Tree species effects on topsoil carbon stock and concentration are mediated by tree species type, mycorrhizal association, and N-fixing ability at the global scale

TL;DR

This study synthesizes global data to reveal how tree species traits, such as type, mycorrhizal association, and N-fixing ability, influence soil carbon stocks and concentrations, informing forest management for climate change mitigation.

Contribution

It provides a comprehensive quantitative analysis of how specific tree species traits affect soil carbon at a global scale, highlighting mechanisms and environmental mediators.

Findings

Broadleaf trees have lower forest floor C stocks.

N-fixing trees increase mineral soil C concentration.

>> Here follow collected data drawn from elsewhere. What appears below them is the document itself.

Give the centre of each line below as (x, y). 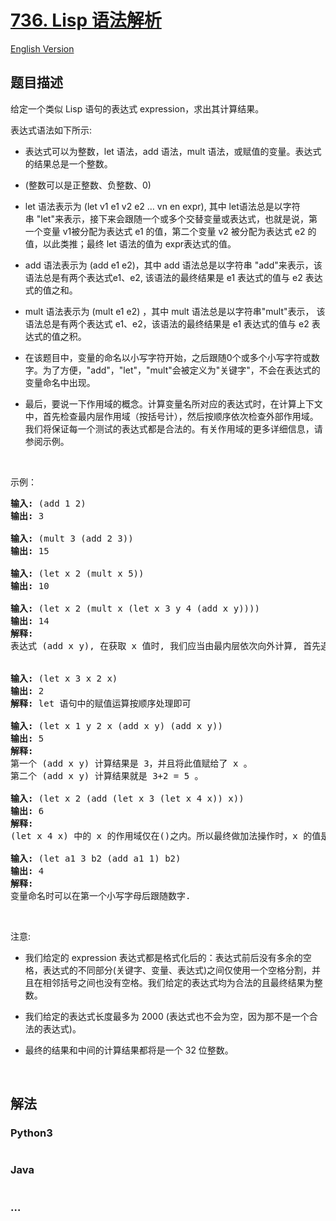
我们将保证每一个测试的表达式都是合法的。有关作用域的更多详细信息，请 (173, 428)
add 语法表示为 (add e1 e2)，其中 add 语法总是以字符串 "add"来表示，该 (173, 265)
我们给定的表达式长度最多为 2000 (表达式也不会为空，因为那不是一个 (167, 1016)
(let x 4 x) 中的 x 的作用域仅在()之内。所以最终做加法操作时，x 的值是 (170, 835)
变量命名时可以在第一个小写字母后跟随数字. (101, 895)
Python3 (31, 1133)
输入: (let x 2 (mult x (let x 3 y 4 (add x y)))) (135, 608)
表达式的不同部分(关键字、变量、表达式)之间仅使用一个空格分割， (177, 970)
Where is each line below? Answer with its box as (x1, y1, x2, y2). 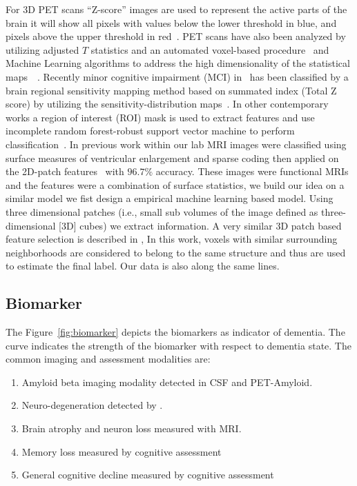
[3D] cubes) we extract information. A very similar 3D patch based (59, 218, 342, 232)
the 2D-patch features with (6, 164, 124, 179)
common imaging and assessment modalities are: (6, 352, 211, 366)
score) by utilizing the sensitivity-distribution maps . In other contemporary (6, 97, 329, 111)
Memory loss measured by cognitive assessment (21, 444, 222, 458)
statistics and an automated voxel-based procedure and (90, 42, 329, 57)
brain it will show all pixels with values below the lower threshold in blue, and (6, 15, 337, 30)
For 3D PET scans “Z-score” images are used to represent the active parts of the (6, 2, 347, 16)
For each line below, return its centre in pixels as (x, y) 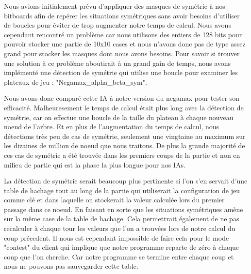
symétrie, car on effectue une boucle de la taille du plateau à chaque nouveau (119, 117)
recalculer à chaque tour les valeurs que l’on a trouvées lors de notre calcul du (120, 228)
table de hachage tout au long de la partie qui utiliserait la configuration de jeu (122, 190)
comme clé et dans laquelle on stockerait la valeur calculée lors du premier (114, 200)
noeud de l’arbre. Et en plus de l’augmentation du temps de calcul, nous (112, 127)
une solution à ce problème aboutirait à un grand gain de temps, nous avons (117, 63)
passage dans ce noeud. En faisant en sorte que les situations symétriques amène (124, 209)
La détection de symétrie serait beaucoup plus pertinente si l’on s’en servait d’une (126, 181)
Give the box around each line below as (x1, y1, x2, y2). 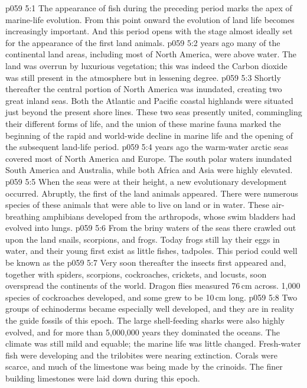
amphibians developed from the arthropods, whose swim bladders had (43, 210, 296, 222)
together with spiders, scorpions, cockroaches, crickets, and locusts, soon (5, 268, 267, 280)
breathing (5, 210, 40, 222)
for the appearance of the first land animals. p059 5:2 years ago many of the (5, 36, 280, 48)
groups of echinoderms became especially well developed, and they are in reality (5, 302, 295, 315)
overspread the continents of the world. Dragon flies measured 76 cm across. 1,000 (5, 279, 301, 292)
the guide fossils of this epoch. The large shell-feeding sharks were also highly (5, 314, 285, 327)
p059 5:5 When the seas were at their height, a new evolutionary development (5, 175, 287, 187)
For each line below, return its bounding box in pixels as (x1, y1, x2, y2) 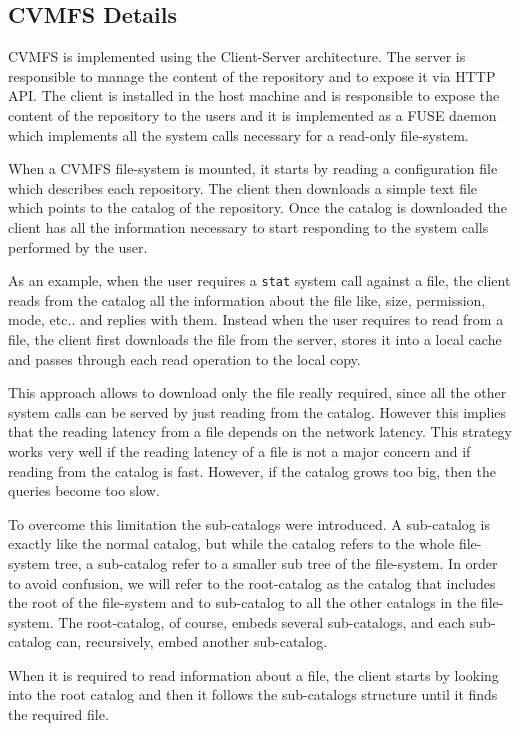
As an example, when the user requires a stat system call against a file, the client (8, 270, 511, 291)
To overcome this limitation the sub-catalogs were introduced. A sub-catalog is (8, 513, 490, 534)
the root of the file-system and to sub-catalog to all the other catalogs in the (8, 592, 477, 613)
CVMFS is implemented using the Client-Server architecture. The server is (8, 46, 466, 67)
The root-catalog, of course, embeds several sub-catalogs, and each (58, 611, 466, 632)
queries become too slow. (8, 480, 160, 501)
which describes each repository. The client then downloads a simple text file (8, 177, 478, 198)
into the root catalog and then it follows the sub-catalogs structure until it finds (8, 684, 498, 705)
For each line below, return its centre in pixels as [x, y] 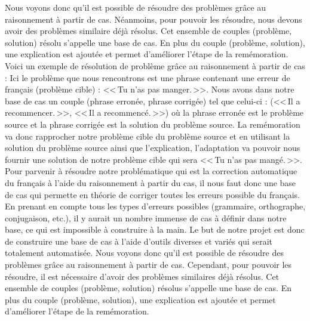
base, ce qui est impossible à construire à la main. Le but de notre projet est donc [155, 229]
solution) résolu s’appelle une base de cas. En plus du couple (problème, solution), [155, 42]
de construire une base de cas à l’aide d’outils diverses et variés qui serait [139, 241]
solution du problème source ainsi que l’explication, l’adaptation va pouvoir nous [153, 148]
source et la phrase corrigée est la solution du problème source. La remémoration [153, 124]
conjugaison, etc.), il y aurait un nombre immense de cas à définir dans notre [146, 217]
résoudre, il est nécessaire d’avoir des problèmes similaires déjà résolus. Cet [142, 276]
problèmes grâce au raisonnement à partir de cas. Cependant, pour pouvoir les [148, 265]
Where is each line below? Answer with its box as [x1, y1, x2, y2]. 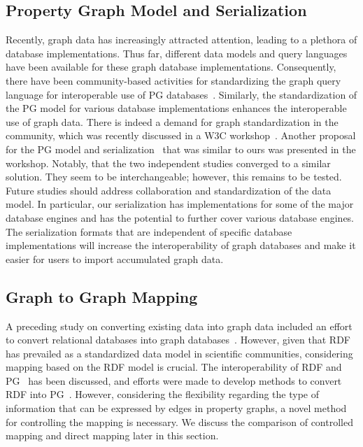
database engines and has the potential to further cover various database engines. [6, 210, 355, 225]
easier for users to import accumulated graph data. [6, 251, 224, 266]
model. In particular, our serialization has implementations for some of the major [6, 197, 354, 211]
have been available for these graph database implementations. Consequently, [6, 59, 336, 74]
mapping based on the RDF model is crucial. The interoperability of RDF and [6, 360, 342, 374]
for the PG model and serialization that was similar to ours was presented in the [6, 141, 356, 156]
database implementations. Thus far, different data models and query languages [6, 45, 348, 60]
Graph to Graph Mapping [6, 285, 198, 307]
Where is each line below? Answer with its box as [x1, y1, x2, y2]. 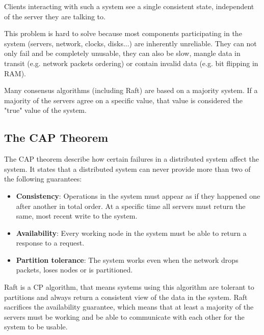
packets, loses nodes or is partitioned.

Tree effects are mediated by environmental factors like latitude and climate.

Abstract

Selection of appropriate tree species is an important forest management decision that may affect sequestration of carbon (C) in soil. However, information about tree species effects on soil C stocks at the global scale remains unclear. Here, we quantitatively synthesized 850 observations from field studies that were conducted in a common garden or monoculture plantations to assess how tree species type (broadleaf vs. conifer), mycorrhizal association (arbuscular mycorrhizal (AM) vs. ectomycorrhizal (ECM)), and N-fixing ability (N-fixing vs. non-N-fixing), directly and indirectly, affect topsoil (with a median depth of 10 cm) C concentration and stock, and how such effects were influenced by environmental factors such as geographical location and climate. We found that (1) tree species type, mycorrhizal association, and N-fixing ability were all important factors affecting soil C, with lower forest floor C stocks under broadleaved (44%), AM (39%), or N-fixing (28%) trees respectively, but higher mineral soil C concentration (11%, 22%, and 156%) and stock (9%, 10%, and 6%) under broadleaved, AM, and N-fixing trees respectively; (2) tree species type, mycorrhizal association, and N-fixing ability affected forest floor C stock and mineral soil C concentration and stock directly or indirectly through impacting soil properties such as microbial biomass C and nitrogen; (3) tree species effects on mineral soil C concentration and stock were mediated by latitude, MAT, MAP, and forest stand age. These results reveal how tree species and their specific traits influence forest floor C stock and mineral soil C concentration and stock at a global scale. Insights into the underlying mechanisms of tree species effects found in our study would be useful to inform tree species selection in forest management or afforestation aiming to sequester more atmospheric C in soil for mitigation of climate change.